Editorial: So much for California’s racial reckoning. Voters reject affirmative action - again
Despite a summer of racial reckoning, when Californians marched in the streets to demand justice and equality, voters decided Tuesday not to help dismantle the racism baked into our state institutions. It wasn’t a close call, either; Proposition 16, a measure that would have removed a 24-year-old prohibition on affirmative action by state and local agencies, was rejected by more than 1 million votes.
What a shame, and what a missed opportunity. It’s a reminder too that while California is often viewed as a progressive bastion, the state and its electorate are still fairly conservative when it comes to confronting racial inequity.
Proposition 16 would have allowed public agencies in California to once again grant preferential treatment to individuals or groups based on “race, sex, color, ethnicity or national origin.” With the measure trailing, 56% to 44%, in the unofficial tally Wednesday, its sponsors all but conceded defeat.
Proposition 16 would have repealed Proposition 209, the ballot measure voters approved in 1996 to ban affirmative action programs by governments and public institutions. The ban set back the state’s efforts to promote diversity. Getting rid of Proposition 209 would have allowed — but not required — public universities and government agencies in California to consider race and gender when admitting students, hiring employees and awarding contracts.
Proposition 209 was one of several ballot measures passed in the 1990s that took aim at the Latino immigrant community. Yet Latino voters were ambivalent about the measure, and possibly confused over what it might mean for individuals.
There was also considerable debate over who would win and who would lose if affirmative action was revived. Some in the Asian American community oppose a return of affirmative action, fearing that it would come at their expense. After more than two decades without state and local government affirmative action programs in California, the idea of giving preferences to disadvantaged groups didn’t exactly resonate with many voters.
The debate over Proposition 16 focused on the University of California. After Proposition 209 passed, the UC system adopted a more holistic approach to diversifying its admissions, trying to bring in more nonwhite students by targeting low-income households and applicants who would be the first in their family to attend college. But the student acceptance rate still doesn’t adequately represent the state’s diversity. And because Proposition 209 barred state employers from recruiting or hiring people based on their race, the demographics of the UC faculty don’t mirror California’s population. In 2019, less than 3% of the faculty was Black and only about 7% was Latino.

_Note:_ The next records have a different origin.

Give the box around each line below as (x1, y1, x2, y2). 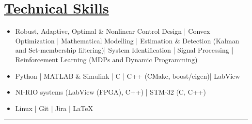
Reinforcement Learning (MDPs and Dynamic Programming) (15, 54, 198, 64)
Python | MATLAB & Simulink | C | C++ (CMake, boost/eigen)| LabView (15, 70, 240, 81)
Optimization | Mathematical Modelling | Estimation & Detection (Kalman (15, 35, 239, 45)
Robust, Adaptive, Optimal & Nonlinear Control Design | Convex (15, 26, 210, 36)
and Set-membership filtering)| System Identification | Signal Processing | (15, 45, 234, 55)
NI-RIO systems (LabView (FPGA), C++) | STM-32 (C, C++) (15, 87, 206, 97)
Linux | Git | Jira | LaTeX (15, 103, 93, 113)
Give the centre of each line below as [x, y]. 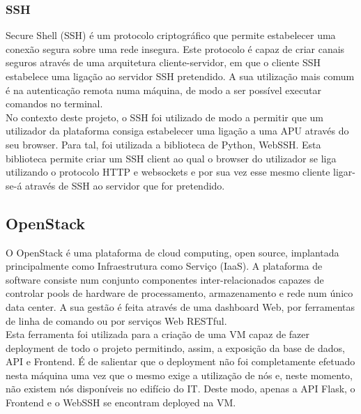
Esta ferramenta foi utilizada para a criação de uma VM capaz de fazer [158, 334]
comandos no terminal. [54, 103]
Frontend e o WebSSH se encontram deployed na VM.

The campaign’s narrow focus on the UC system missed the larger damage wrought by Proposition 209. The affirmative action ban halted efforts by state and local governments to give preference in hiring and contracting to underrepresented groups. Businesses owned by women and underrepresented racial and ethnic groups often lack the same access to capital and connections as other firms.

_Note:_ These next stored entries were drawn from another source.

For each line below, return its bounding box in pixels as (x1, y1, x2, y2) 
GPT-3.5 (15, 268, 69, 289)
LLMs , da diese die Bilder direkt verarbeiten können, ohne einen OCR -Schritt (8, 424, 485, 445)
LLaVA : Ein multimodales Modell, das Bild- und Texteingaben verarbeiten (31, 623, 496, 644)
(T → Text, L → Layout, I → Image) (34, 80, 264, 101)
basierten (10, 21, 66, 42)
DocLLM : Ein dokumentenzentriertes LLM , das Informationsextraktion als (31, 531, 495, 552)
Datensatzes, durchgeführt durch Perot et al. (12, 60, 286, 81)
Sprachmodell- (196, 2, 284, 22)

Americans like to believe that this country is a meritocracy, where anyone can excel with sufficient grit and tenacity. But that ignores the institutional racism baked into our society that disadvantages people of color. It ignores the systemic inequities that we are seeing play out in front of our own eyes, in the killing of George Floyd and other Black people by police and in the COVID-19 pandemic, which has disproportionately hit Black and Latino families.
Proposition 16 wouldn’t have magically ended racial inequality in California, but it would have given the state’s institutions a valuable tool to address it. California is one of just eight states that don’t allow public affirmative action programs. Our institutions continue to be hobbled by this unnecessary prohibition. For now at least, the only answer is for public schools and agencies to continue to root out institutional racism and address disparities in all forms.
We still have so much work to do if California, and our country, ever are to become the meritocracy that we claim them to be.